His eyes say "I'm soft at heart" but his teeth! They do not lie. There is gum showing. It is almost spring and he is ready to play.
Raccoons. Walking garbage bags. That is to say, there is literally a lot of junk in their trunk. HUGE beasts of the urban wilderness. Less cautionary then their stinky brother the skunk, more obvious than the common rat. Lover of banana peels, creature of the night.
Ugh.
It's strange because raccoons up north? They don't bother me. Except for that time Ciaran hit one with our car on the way to the cottage and I literally heard its neck crack into a million pieces. That kinda bothered me. Because up north you don't see a raccoon until it's too late. That is to say they are more modest in the north country. But city raccoons? They are arrogant fuckers.
Last summer we were gone for a couple of days and one got into our green garbage outside. They ate random stuff and left other gross bits around. But gross of all? They ate TISSUES. Which means they ate my snot. Now that...that's just a problem. Anyway, we had to pick up all the scattered remains of green garbage, which is kind of unpredictable, because you don't know just how bad something smells until you actually pick it up AND subsequently you don't know if you pick something up whether or not it will structurally stay together long enough for you to get it into the bag without collapsing into the fourth and final stage of decomposition.
Fucking raccoons.

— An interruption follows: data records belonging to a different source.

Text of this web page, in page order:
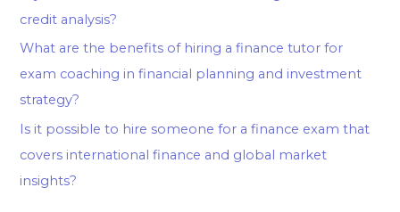
credit analysis?
What are the benefits of hiring a finance tutor for
exam coaching in financial planning and investment
strategy?
Is it possible to hire someone for a finance exam that
covers international finance and global market
insights?

They're hooligans! Last night I heard a distinct noise near the back door of our apartment. I was reading and I gasped and Ciaran sat straight up (the poor man was asleep) and I thought someone was trying to break into our place. We listened. There was no sound. We went through the apartment. We saw nothing.
This morning Ciaran called me and told me the garbage cans were all askew in the back. But we're smart. We now bungee the green garbage because the little shits know how to get into the lock on the green garbage (not that it's complex or anything). But a bungee! It's brilliant. It must infuriate them. Their little claws unable to figure out the sheer simplicity of elasticity. It gives me great joy to think of their plight.
But I shouldn't get too cocky. No. For they are always watching.